## PROBLEM
The listing below should be reproduced precisely, except for its images.

## DATASET RECORDS
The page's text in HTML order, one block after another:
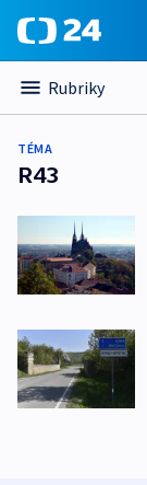
Rubriky
TÉMA
R43
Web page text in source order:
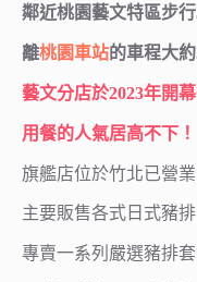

## OUTPUT FOR THIS EXERCISE
The page's text in HTML order, one block after another:
Rubriky
TÉMA
R43
Web page text in source order:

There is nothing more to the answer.